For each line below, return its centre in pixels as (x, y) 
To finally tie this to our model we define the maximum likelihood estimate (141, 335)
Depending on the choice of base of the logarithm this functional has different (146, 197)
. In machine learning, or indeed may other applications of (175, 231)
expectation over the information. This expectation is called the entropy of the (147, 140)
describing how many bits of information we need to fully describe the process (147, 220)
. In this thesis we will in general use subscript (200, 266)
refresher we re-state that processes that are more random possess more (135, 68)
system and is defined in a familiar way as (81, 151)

_ _ _ _

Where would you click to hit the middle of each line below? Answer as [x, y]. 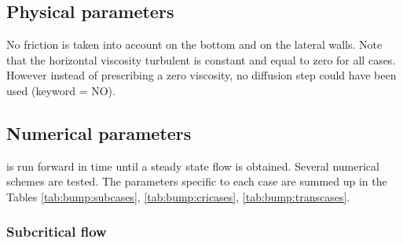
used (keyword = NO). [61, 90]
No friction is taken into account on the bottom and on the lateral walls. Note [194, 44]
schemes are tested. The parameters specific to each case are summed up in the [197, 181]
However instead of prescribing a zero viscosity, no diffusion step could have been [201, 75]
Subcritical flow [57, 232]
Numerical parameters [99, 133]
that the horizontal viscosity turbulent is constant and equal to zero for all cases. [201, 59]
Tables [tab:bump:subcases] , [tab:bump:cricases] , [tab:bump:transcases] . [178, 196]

_ _ _ _

TASK BRIEF => Only one stretch of the data above is needed. Restate it word for word, from the line containing "For each line" through the line containing "system and is", both ends included.

EXERCISE ANSWER =>
For each line below, return its centre in pixels as (x, y) 
To finally tie this to our model we define the maximum likelihood estimate (141, 335)
Depending on the choice of base of the logarithm this functional has different (146, 197)
. In machine learning, or indeed may other applications of (175, 231)
expectation over the information. This expectation is called the entropy of the (147, 140)
describing how many bits of information we need to fully describe the process (147, 220)
. In this thesis we will in general use subscript (200, 266)
refresher we re-state that processes that are more random possess more (135, 68)
system and is defined in a familiar way as (81, 151)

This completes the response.